Дезертиры, окончательно пошедшие по уголовной линии, понимались в таковом качестве и властями, и крестьянами. Так, в советской сводке за начало декабря 1919 г. сообщалось: «В Кирсановском уезде расстрелян дезертир-разбойник А. Тырин»528
. В революционные годы вполне процветал и традиционный разбой, в том числе в местах, славившихся подобным промыслом. Например, известные гуслицкие разбойники, наследники атамана Чуркина в Подмосковье, из тех, что даже в церковь брали уздечку, — а вдруг чужая лошадь встретится (из местного фольклора).Никакого политического акцента их привычная деятельность не приобретала.
Характерную оценку ситуации дал командующий войсками Тамбовской губернии Ю.Ю. Аплок в сентябре 1920 г., в начале развития мощного повстанческого движения: «О развитии бандитизма, который в губернии начался еще с 1905 года и почти не прекращался, но только присутствие войск заставляет его временно замирать, могу сказать с уверенностью, что, как только будут уведены войска из уездов, бандитизм вновь разрастется и будет представлять постоянную угрозу»529
. В скрытом виде командующий давал понять, что эти края исстари бандитские, «здесь всегда так было».Конечно, в массовом движении в той или иной степени присутствовала деструктивная составляющая. Насколько она была сильна, насколько окрашивала собой дезертирские и зеленые движения — отдельный вопрос в каждом конкретном случае. Революционная эпоха создавала парадоксальные конфигурации. Знаменитый налетчик Ленька Пантелеев успел побыть псковским чекистом; милиционер, а затем удачливый налетчик Александр Козачинский стал журналистом и писателем. Многие советские функционеры, в том числе в ВЧК — ОГПУ — НКВД, имели за плечами проявления «красного» или общеуголовного бандитизма, это характерно, например, для выходцев из сибирских партизан.
Естественно, и зеленая повстанщина могла приобретать, особенно при неудаче, растерянности, под прессингом властей, более или менее густой уголовный отлив.

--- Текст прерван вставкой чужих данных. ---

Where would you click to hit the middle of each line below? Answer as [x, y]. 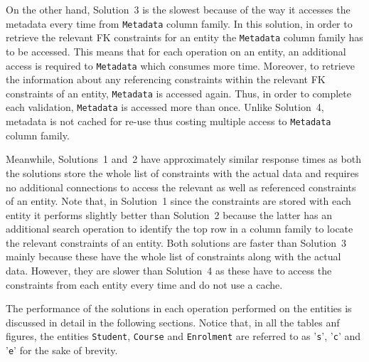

Можно назвать и иных персонажей, которые жили, волею судеб, рядом с крестьянами и переживали с ними одни и те же события. Например, это какая-то часть помещиков, оставшаяся в своих имениях на положении частных лиц или «трудящихся» (как правило, крестьяне в 1917–1918 гг. готовы были предоставить семье помещика надел для обработки личным трудом). На материалах Пензенской губернии выявлено, что «погромные» настроения во взаимоотношениях крестьян и помещиков в 1917–1918 гг. не преобладали, что ненависть, направленная на личность или усадьбу, далеко не превалировала в этих отношениях. Крестьяне часто бывали спровоцированы на «разгром» действиями уездной или губернской советской власти в ходе учета имений530
. В советской историографической традиции подчеркивалось участие «царских офицеров» и «помещиков» в руководстве крестьянским («кулацким») повстанчеством. Данные сведения, в большинстве случаев, не подтверждались. В Зарайском уезде Рязанской губернии проживал в своем имении известный сановник А.Г. Булыгин. Он был расстрелян в начале сентября 1919 г. за свою политику в 1905 г., никак не проявившись в активном местном зеленом движении лета 1919 г. Хотя по своему характеру этот человек не годился в военные вожди. Но были и другие. Алексей Николаевич Смольянинов, 41 года, уроженец имения Кирицы Спасского уезда, штабс-капитан Измайловского полка, был уволен по демобилизации и проживал в своем имении. В Рязанский концентрационный лагерь он попал по приговору губернского ревтрибунала бессрочно за непризнание советской власти, но не за какие-либо активные действия против нее531. На севере проживал генерал А.Н. Куропаткин. Его мы также не видим среди участников антисоветского повстанчества. Подобные примеры нетрудно умножить. В то же время никак нельзя исключить общение и, возможно, какое-то союзное или консультативное взаимодействие. Еще один сосед для восстающих крестьян — священство и монастыри. Иногда монастыри становились прибежищем зеленых, как это случилось, например, с рязанскими повстанцами Огольцова, с нижегородскими зелеными. Так случалось и в иных регионах. На Украине наиболее известный сюжет — Матренин монастырь в «гайдамацком крае» в Холодном Яре и его окрестностях в Чигиринском уезде.